Diversity of M. ulcerans isolates from Ghana. Evidence for diversity of the ST1 locus in African isolates (Table 1) prompted us to analyze additional collections consisting of 12 disease isolates from Benin and 54 isolates from Ghana (Table 2). All of the strains from Benin and the majority of the Ghanaian strains had an ST1 allele (BD) with two repeats. However, in most strains from the Amansie-West district (including ITM-970359) (Table 1), a second allele with only one repeat (C) was identified (Table 2). When the Ghanaian isolates were tested for diversity in the MIRU 1 (23) and VNTR 8, 9, and 19 loci, which were previously described as polymorphic in M. ulcerans strains having different geographical origins (3), diversity was also found in the MIRU 1 locus. Sequence analysis of PCR products of selected strains confirmed the size differences observed by agarose gel electrophoresis and identified two sequence variants of the MIRU 1 repeat unit (designated A and B) (Fig. 1).
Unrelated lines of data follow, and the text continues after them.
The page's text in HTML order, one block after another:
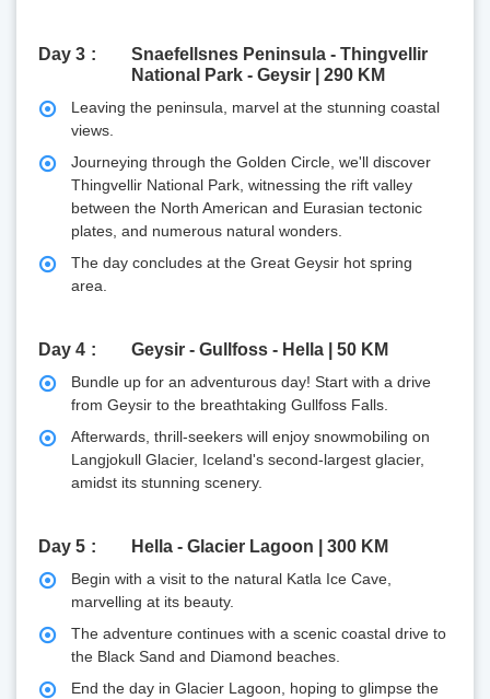
Day 3
Snaefellsnes Peninsula - Thingvellir
National Park - Geysir | 290 KM
Leaving the peninsula, marvel at the stunning coastal
views.
Journeying through the Golden Circle, we'll discover
Thingvellir National Park, witnessing the rift valley
between the North American and Eurasian tectonic
plates, and numerous natural wonders.
The day concludes at the Great Geysir hot spring
area.
Day 4 Geysir - Gullfoss - Hella | 50 KM
Bundle up for an adventurous day! Start with a drive
from Geysir to the breathtaking Gullfoss Falls.
Afterwards, thrill-seekers will enjoy snowmobiling on
Langjokull Glacier, Iceland's second-largest glacier,
amidst its stunning scenery.
Day 5 Hella - Glacier Lagoon | 300 KM
Begin with a visit to the natural Katla Ice Cave,
marvelling at its beauty.
The adventure continues with a scenic coastal drive to
the Black Sand and Diamond beaches.
End the day in Glacier Lagoon, hoping to glimpse the
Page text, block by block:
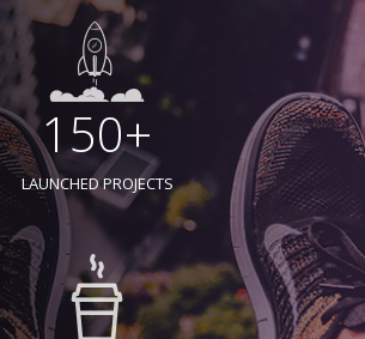
150+
LAUNCHED PROJECTS
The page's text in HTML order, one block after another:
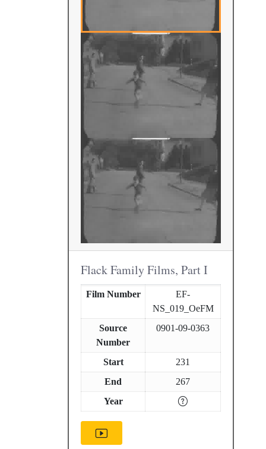
Flack Family Films, Part I
Film Number
EF-
NS_019_OeFM
Source
Number
0901-09-0363
Start
231
End
267
Year
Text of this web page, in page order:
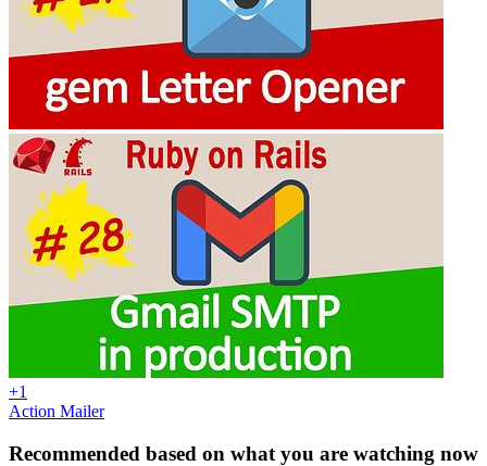
+1
Action Mailer
Recommended based on what you are watching now
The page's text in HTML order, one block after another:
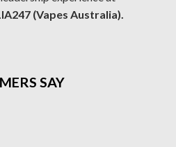
(Vapes Australia).
SAY
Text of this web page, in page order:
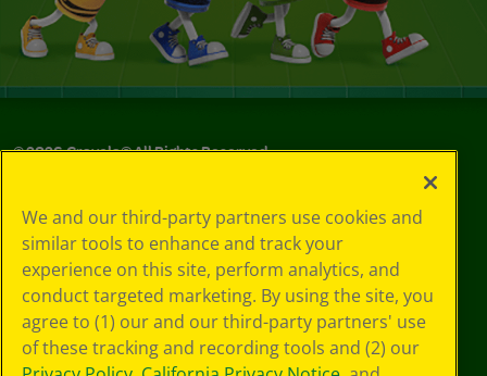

Altogether, three VNTR allele combinations were found in the clinical isolates from Ghana (Table 2 and Fig. 2 and 3). While all isolates from the Ga, Akwapim South, Ahafo-Ano North, and Akim Abuakwa districts had ST1/MIRU 1 allele combination 1 (BD/B), two allele combinations, allele combinations 1 and 2 (C/BAA), were found in the five isolates from the Amansie-West district. A third allele combination (BD/BAA) was found in two strains (Agy99 from the Ga district and ITM 97-0359 from the Ashanti region) isolated before 2000 in Ghana and in all other African isolates.
DISCUSSION
Molecular typing methods, such as multilocus sequence typing, 16S rRNA sequencing, restriction fragment length polymorphism analysis, and variable number of tandem repeat typing, have revealed a remarkable lack of genetic diversity of M. ulcerans and a clonal population structure in certain geographical regions. In particular, the discriminatory power of all these methods is insufficient to differentiate between African isolates. Innovative molecular genetic fingerprinting methods are therefore required for local epidemiological studies that aim to reveal transmission pathways and environmental reservoirs of M. ulcerans. The first attempts to use VNTR typing for M. ulcerans (3, 23) identified variable loci suitable for discrimination of disease isolates at the continent level. In this study we used a newly identified VNTR (ST1) and four previously described VNTRs to analyze the genetic diversity in a collection of 71 M. ulcerans strains from Africa, including 57 isolates from Ghana. Three of the previously described VNTRs, VNTRs 8, 9, and 19 (3), were not able to discriminate among the African strains. However, MIRU 1 (23) and the newly identified locus (ST1) defined three subgroups for the Ghanaian strains.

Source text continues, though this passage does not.